April 3, 2026
Books & Records: Courts May Consider Post-Demand Evidence in “Credible Basis” Assessment
Last week, in Paramount Global v. Rhode Island Office of the Treasurer, (Del.; 3/26), a divided Delaware Supreme Court affirmed a prior Chancery Court ruling holding that, under appropriate circumstances, a stockholder could establish a credible basis for suspected wrongdoing based on post-demand evidence and anonymous sources. This excerpt from Gibson Dunn’s memo on the case summarizes the Court’s decision:
Post-Demand Evidence: The Delaware Supreme Court held “under exceptional circumstances, the Court of Chancery may, in the exercise of its sound discretion, consider post-demand evidence that is material to the court’s credible-basis inquiry and not prejudicial to the corporation.” The Court reasoned that there is nothing in Section 220’s text that prohibits the consideration of post-demand evidence. However, the Court endorsed the general rule “that when a stockholder seeks relief under § 220, it will be limited to evidence identified in the demand and the information available to the stockholder when the demand was made.”
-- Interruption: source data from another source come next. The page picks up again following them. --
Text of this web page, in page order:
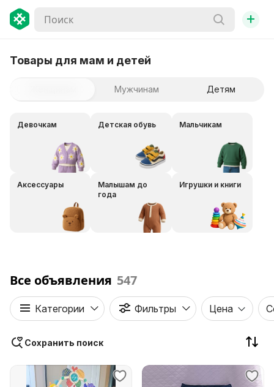
+
Товары для мам и детей
Мужчинам Детям
Девочкам Детская обувь Мальчикам
Аксессуары
Малышам до
года
Игрушки и книги
Все объявления 547
Категории Фильтры Цена
Сохранить поиск

Hearsay in Confidentially Sourced News Reports: The Court affirmed that hearsay from anonymous sources in news articles, if found to be sufficiently reliable, can support a credible basis. The Court expressed unease with the Vice Chancellor’s suggestion that “[n]ews articles from reputable publications that rely on anonymous sources will generally be sufficiently reliable for a court to consider when assessing whether a stockholder has a credible basis to suspect wrongdoing,” but was satisfied that the Vice Chancellor did not rely exclusively on the news outlets’ reputations in reaching his conclusion. The Court noted that an inquiry into the reliability of hearsay evidence is “fact-specific” and concluded that the Vice Chancellor’s reliability determination fell “within the permissible range of choices available in this case.”
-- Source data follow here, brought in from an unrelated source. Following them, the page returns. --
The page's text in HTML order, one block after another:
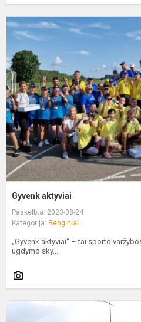
Gyvenk aktyviai
Paskelbta: 2023-08-24
Kategorija: Renginiai
„Gyvenk aktyviai“ – tai sporto
ugdymo sky...

Chief Justice Seitz and Justice Valihura dissented from the Court’s decision to permit consideration of post-demand evidence. The dissenters noted that “confining stockholders to evidence in existence at the time of the demand discourages stockholders from filing Section 220 litigation lacking a concrete basis at the time of the demand” and incentivizes them “to bring books and records disputes only after the dispute has matured into a concrete dispute or transaction.”